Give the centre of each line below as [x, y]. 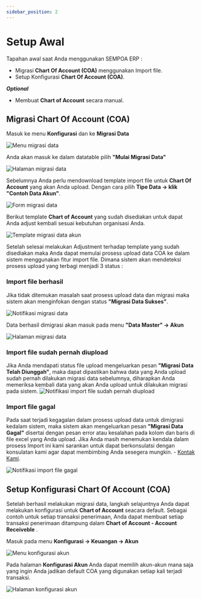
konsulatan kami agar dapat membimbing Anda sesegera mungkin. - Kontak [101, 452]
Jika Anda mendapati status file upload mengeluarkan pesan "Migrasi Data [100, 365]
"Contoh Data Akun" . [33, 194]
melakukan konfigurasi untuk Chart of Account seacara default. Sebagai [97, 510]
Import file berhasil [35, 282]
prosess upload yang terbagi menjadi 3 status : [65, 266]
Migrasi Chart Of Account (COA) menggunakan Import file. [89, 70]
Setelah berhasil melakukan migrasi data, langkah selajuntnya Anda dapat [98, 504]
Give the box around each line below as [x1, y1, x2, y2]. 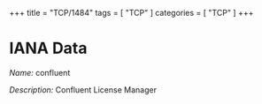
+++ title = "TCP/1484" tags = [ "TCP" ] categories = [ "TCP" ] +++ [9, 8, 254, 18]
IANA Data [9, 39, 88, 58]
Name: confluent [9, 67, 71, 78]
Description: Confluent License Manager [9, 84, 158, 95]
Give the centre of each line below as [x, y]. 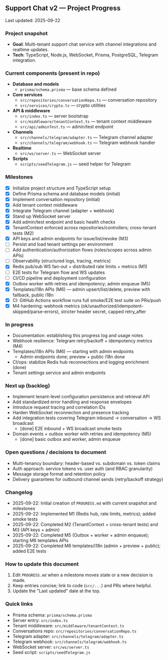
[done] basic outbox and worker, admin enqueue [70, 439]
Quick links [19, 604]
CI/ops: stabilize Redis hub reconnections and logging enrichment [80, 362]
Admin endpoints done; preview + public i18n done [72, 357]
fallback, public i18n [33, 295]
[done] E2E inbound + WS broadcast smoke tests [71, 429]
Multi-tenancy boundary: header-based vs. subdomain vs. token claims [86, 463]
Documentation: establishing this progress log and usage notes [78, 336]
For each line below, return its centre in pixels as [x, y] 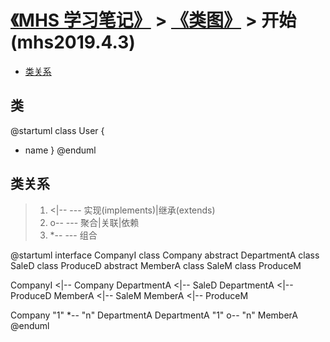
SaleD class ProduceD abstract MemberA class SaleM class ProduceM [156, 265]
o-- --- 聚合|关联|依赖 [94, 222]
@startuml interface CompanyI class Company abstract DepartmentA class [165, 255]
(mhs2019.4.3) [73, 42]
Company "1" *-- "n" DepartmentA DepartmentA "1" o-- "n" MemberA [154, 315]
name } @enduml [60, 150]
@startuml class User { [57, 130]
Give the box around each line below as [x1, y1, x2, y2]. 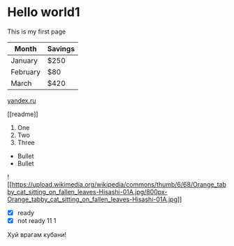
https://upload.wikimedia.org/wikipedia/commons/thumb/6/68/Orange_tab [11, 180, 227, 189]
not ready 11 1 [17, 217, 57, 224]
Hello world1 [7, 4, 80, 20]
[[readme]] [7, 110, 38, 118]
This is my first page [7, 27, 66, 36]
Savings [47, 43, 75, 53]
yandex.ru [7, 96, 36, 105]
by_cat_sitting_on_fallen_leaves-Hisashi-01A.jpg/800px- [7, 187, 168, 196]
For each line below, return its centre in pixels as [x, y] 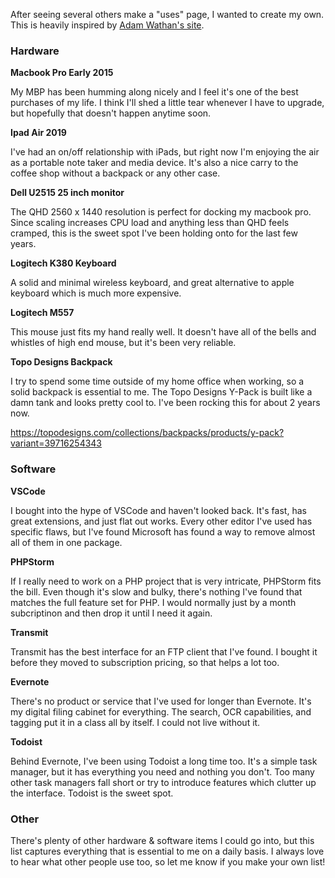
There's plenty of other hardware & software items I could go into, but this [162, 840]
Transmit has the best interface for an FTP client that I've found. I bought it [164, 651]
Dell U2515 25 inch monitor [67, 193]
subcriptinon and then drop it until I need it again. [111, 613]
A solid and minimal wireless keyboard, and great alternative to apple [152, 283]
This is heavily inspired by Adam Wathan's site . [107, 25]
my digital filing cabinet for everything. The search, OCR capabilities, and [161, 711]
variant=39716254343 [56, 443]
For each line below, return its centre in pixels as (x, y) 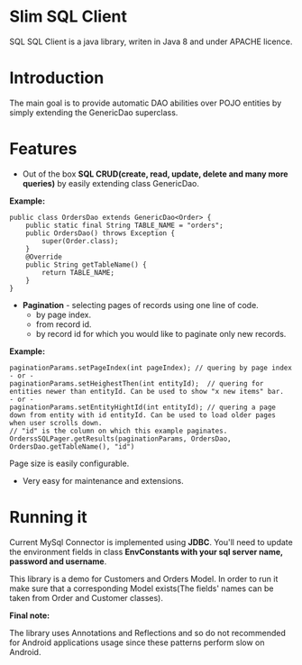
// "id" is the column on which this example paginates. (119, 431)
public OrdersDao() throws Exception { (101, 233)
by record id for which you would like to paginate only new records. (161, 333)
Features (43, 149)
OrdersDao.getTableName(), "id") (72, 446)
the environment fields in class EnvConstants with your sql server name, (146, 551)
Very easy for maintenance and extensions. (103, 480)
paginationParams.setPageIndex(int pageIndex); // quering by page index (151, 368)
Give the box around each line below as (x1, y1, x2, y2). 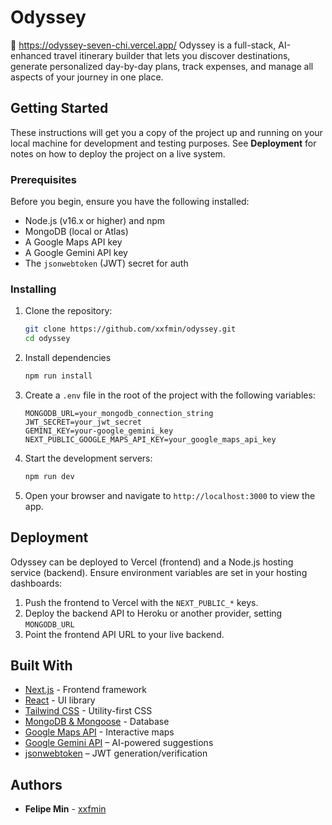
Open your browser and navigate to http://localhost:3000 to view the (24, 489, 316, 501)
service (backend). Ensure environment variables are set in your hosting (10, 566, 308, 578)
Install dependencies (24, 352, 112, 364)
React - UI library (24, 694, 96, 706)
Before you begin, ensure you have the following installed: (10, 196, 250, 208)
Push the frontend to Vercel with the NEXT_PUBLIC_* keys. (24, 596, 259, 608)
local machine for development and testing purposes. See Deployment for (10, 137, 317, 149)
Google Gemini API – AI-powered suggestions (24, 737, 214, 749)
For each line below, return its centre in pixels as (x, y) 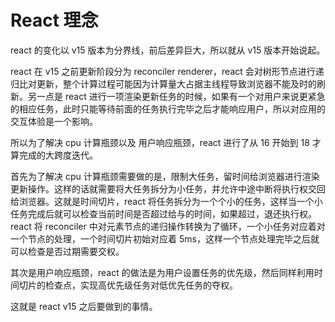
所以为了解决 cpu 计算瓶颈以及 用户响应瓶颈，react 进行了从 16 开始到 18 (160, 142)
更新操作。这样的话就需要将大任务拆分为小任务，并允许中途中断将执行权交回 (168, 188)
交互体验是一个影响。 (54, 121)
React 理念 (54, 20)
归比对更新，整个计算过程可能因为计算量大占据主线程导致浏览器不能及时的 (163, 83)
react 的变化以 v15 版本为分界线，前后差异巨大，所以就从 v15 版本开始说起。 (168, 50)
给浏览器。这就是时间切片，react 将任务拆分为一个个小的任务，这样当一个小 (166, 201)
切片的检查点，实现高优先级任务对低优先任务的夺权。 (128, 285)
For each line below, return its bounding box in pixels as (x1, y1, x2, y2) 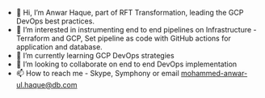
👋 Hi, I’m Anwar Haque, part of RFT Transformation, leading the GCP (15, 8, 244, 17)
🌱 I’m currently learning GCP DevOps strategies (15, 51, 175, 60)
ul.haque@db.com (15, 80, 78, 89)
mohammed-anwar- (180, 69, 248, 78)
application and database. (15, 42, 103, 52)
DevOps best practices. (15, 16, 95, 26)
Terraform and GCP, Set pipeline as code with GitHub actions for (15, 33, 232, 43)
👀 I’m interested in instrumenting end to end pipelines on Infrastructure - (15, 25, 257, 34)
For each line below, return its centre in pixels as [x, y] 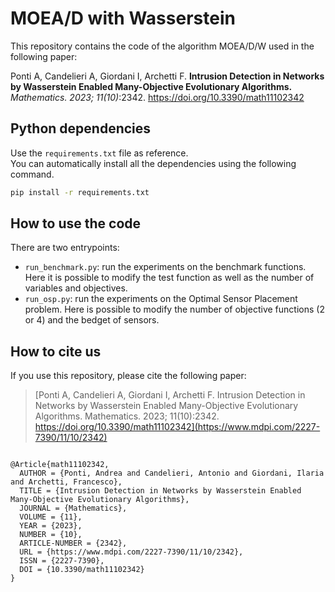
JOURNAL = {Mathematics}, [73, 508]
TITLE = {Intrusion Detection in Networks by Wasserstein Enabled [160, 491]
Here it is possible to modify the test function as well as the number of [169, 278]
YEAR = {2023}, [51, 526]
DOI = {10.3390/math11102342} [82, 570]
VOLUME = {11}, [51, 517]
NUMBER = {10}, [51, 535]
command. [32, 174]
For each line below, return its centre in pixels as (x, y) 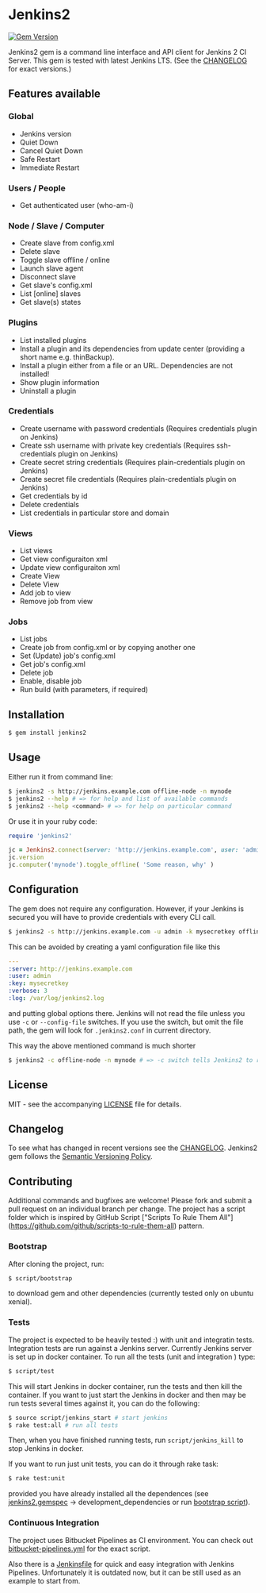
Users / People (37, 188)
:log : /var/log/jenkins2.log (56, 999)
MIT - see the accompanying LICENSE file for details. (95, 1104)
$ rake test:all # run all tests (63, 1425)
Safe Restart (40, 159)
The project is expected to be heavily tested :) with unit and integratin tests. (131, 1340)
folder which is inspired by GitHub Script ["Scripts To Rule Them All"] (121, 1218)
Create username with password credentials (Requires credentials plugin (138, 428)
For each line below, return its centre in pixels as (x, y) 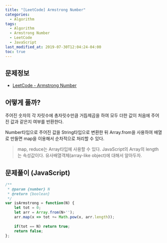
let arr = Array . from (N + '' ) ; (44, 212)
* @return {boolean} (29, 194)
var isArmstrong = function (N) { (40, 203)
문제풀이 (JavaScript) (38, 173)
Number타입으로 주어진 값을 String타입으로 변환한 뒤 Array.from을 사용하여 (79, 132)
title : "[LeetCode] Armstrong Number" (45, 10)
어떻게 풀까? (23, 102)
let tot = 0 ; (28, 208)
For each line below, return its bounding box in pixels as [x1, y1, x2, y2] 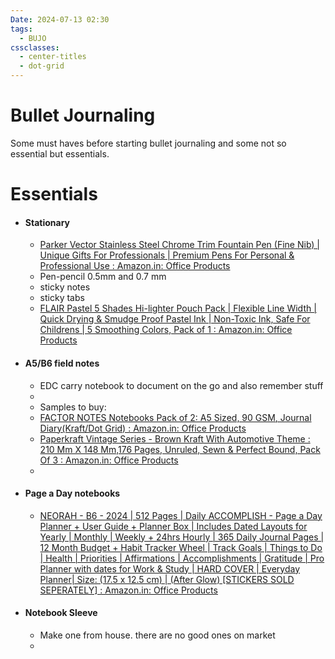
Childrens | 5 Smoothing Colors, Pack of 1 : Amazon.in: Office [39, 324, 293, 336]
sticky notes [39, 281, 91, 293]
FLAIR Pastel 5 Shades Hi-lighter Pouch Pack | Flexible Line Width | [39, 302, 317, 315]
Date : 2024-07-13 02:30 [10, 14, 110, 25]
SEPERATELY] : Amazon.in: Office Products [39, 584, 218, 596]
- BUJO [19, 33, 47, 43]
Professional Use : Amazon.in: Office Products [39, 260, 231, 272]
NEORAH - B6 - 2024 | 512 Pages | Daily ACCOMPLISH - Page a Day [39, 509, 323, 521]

Exercise aim => Skipping the pictures, print the lines in the listing above exactly as written, starting at the line with "给浏览器。这就是时间切片，react 将任务拆分为一个个小的任务，这样当一个小 (166, 201)" and ending at the line with "Users / People (37, 188)", both included.

Solution to this problem =>
给浏览器。这就是时间切片，react 将任务拆分为一个个小的任务，这样当一个小 (166, 201)
切片的检查点，实现高优先级任务对低优先任务的夺权。 (128, 285)
For each line below, return its bounding box in pixels as (x1, y1, x2, y2) 
👋 Hi, I’m Anwar Haque, part of RFT Transformation, leading the GCP (15, 8, 244, 17)
🌱 I’m currently learning GCP DevOps strategies (15, 51, 175, 60)
ul.haque@db.com (15, 80, 78, 89)
mohammed-anwar- (180, 69, 248, 78)
application and database. (15, 42, 103, 52)
DevOps best practices. (15, 16, 95, 26)
Terraform and GCP, Set pipeline as code with GitHub actions for (15, 33, 232, 43)
👀 I’m interested in instrumenting end to end pipelines on Infrastructure - (15, 25, 257, 34)
For each line below, return its centre in pixels as [x, y] 
JOURNAL = {Mathematics}, [73, 508]
TITLE = {Intrusion Detection in Networks by Wasserstein Enabled [160, 491]
Here it is possible to modify the test function as well as the number of [169, 278]
YEAR = {2023}, [51, 526]
DOI = {10.3390/math11102342} [82, 570]
VOLUME = {11}, [51, 517]
NUMBER = {10}, [51, 535]
command. [32, 174]
For each line below, return its centre in pixels as (x, y) 
Users / People (37, 188)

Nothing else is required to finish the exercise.